The Discriminating Power against Clustering Artifacts.

To examine whether the discriminators can tell clustering artifacts or not, we create a diagnostic classification dataset from ShapeNet chang2015shapenet. Taking 100 shapes from the chair class, we uniformly sample 2048 points from each shape, forming a set of real point clouds. To form a fake set of point clouds, for each chair, we first uniformly sample 1024 points, and then densely sample another 1024 points around a random position on the chair within a 0.1 radius. The real/fake point clouds are used as the labeled training dataset. We repeat the same process to generate a test dataset using a different set of 100 chairs.

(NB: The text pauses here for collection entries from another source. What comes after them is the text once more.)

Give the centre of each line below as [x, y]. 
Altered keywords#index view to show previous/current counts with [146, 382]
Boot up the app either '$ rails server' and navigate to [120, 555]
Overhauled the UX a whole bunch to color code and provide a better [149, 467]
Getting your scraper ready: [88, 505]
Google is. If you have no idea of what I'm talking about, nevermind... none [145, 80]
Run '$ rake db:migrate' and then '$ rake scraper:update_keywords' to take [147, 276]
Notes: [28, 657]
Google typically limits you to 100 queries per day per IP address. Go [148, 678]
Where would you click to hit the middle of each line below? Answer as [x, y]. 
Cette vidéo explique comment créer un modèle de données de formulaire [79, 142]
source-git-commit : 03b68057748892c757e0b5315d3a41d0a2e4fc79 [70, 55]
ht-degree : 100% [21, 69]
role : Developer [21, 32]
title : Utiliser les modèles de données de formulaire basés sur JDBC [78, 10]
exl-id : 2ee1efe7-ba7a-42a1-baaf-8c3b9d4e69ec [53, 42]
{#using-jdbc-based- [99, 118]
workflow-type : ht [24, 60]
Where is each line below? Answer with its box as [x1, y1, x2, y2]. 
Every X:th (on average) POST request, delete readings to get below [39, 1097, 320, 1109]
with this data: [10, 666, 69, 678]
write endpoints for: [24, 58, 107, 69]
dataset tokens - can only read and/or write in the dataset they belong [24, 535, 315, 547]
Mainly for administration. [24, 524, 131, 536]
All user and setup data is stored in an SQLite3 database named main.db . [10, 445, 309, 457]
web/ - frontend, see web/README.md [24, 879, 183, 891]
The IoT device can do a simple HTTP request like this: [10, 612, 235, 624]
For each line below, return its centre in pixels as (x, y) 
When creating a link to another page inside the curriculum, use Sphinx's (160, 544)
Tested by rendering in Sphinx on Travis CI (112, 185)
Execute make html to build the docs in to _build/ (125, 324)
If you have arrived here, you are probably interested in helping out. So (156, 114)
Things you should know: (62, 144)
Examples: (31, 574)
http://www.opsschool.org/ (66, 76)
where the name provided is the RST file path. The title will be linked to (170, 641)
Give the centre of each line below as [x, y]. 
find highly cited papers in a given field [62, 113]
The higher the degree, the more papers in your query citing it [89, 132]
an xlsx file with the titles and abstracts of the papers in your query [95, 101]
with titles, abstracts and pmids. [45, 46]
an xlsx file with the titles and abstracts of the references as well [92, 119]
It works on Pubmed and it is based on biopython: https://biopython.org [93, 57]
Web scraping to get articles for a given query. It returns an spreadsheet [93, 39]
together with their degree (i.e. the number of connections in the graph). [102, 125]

We supervisely train each discriminator to classify the real/fake point clouds. We train them 200 epochs until convergence. The training and test accuracies are shown in the first row of Table 

1. Despite the huge density variation and the remarkable clustering artifacts, PointNet-Max is just barely better than a random guess while the rest of the discriminators are very successful in telling the fake from the real. This indicates that PointNet-Max is sampling-insensitive. Note that the discriminating power of a network towards certain artifacts is maximized under such supervised training scheme. A network will fail to identify such artifacts in an adversarial training scheme if it fails in a supervised training scheme. We will see in Sec. 5.2, point clouds generated by GAN using PointNet-Max as the discriminator indeed suffer from non-uniform density artifacts.

Our insight why PointNet-Avg/Mix can tell the artifacts but PointNet-Max fails is that the average pooling feature computes the center of the mass of the points in feature space and is hence aware to certain global non-uniform density distributions. PointNet-Attention leverages a learnable weighted averaging and is hence capable to identify the difference.

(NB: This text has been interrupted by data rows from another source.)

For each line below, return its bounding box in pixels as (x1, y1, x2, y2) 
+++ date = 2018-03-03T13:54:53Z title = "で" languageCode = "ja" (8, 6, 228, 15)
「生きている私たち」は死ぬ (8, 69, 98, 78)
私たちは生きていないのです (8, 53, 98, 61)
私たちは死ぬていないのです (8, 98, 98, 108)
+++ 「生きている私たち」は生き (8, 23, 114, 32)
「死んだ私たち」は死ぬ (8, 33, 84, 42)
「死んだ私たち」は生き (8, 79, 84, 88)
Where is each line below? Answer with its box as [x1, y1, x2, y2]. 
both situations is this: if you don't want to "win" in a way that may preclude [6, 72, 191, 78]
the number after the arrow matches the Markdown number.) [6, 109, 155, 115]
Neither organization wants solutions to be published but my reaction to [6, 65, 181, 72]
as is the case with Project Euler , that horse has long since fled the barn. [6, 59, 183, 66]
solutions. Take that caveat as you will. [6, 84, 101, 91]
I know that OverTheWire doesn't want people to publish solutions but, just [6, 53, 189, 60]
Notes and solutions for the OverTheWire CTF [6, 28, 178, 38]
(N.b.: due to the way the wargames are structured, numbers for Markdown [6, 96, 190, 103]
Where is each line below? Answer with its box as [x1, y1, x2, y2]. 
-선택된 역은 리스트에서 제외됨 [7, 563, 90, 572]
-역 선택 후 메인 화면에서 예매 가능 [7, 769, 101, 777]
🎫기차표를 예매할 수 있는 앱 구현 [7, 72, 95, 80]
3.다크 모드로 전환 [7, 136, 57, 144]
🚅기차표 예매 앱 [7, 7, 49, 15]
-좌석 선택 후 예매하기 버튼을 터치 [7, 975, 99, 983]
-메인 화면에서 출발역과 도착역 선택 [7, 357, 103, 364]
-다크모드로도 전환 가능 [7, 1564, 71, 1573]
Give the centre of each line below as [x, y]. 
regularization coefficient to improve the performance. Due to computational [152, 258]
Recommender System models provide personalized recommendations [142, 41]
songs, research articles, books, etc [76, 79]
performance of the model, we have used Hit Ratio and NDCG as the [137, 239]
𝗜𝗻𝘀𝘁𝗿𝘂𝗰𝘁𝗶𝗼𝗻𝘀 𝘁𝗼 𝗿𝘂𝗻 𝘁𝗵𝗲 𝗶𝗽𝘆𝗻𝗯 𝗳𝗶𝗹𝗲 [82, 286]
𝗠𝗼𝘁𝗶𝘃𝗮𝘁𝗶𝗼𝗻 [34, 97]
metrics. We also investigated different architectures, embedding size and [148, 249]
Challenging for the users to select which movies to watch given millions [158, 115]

Distinguishing between FPS and Uniform Sampling.

We construct another diagnostic dataset with real and fake data which are the same in their shapes but only differ in their sampling patterns. Specifically, we perform uniform sampling to generate real data and use FPS to generate fake data from 100 chairs. Figure 1 (c) and (d) illustrate the different sampling pattern outcomes.

We present the training and test accuracies in the second row of Table 1 and show that both PointNet++ and DGCNN can perfectly distinguish the subtle difference in sampling patterns while the rest discriminators make no progress even on the training set. The experiment indicates that PointNet-Avg/Mix/Attention are sampling-aware while PointNet++ and DGCNN are sampling-oversensitive.

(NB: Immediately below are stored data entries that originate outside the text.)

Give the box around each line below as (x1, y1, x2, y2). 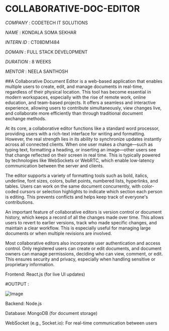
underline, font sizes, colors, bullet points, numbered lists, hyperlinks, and (5, 178, 158, 184)
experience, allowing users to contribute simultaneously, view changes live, (5, 105, 162, 111)
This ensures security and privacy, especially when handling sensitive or (5, 256, 156, 262)
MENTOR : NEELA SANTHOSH (5, 68, 68, 74)
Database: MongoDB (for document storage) (5, 310, 98, 316)
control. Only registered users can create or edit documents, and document (5, 245, 162, 252)
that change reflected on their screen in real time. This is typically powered (5, 152, 160, 158)
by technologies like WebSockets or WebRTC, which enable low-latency (5, 157, 154, 163)
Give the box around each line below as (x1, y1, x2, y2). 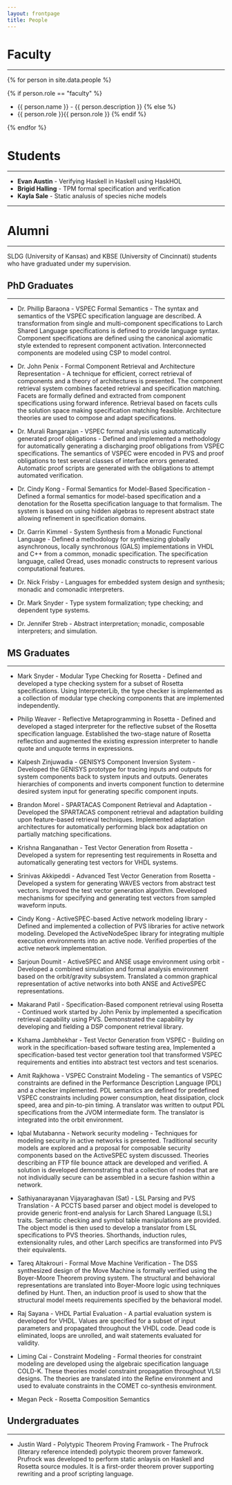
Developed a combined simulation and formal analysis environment (17, 964, 209, 973)
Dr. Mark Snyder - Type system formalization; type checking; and (17, 599, 204, 607)
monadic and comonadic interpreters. (17, 585, 125, 593)
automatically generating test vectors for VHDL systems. (17, 858, 178, 867)
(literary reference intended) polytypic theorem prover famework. (17, 1447, 204, 1456)
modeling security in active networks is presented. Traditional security (17, 1136, 217, 1145)
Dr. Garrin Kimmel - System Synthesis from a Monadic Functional (17, 528, 202, 536)
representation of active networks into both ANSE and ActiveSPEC (17, 979, 206, 988)

We believe, for PointNet++ and DGCNN, their capability of distinguishing FPS from uniform sampling owes to their usage of relative point positions or edge information, which are highly sensitive to any change in sampling. We will show in Sec. 5.3 that this remarkable discriminating power of PointNet++ and DGCNN on sampling patterns actually leads to their failures as a functioning discriminator to train point cloud GANs.

4 Sampling Spectrum of Evaluation Metrics

Similar to the discriminator design, it is very important to understand how different evaluation metrics weigh the differences in sampling patterns against geometry quality. Thus, we introduce the sampling spectrum of evaluation metrics, which exactly resembles the sampling spectrum of discriminators introduced in Sec. 3. On the spectrum, we have sampling-insensitive metrics that measure only the shape geometry and are ignorant of the sampling patterns, and sampling-sensitive metrics that measure both at the same time.

For perceptual metrics, i.e. Frechét distances in feature spaces, the sampling sensitivity of the metric purely depends on the sampling sensitivity of its feature extractor. Frechét distance measured in different feature spaces may respond very differently to changes in point density and sampling patterns. In this work, we examine three Frechét distance metrics that extract features using PointNet-Max, PointNet-Mix, and DGCNN, respectively. We denote them as Frechét PointNet-Max Distance (FPD-Max), Frechét PointNet-Mix Distance (FPD-Mix), and Frechét DGCNN Distance (FGD). We pretrain all the three feature extraction networks on ModelNet40 wu20153d shape classification.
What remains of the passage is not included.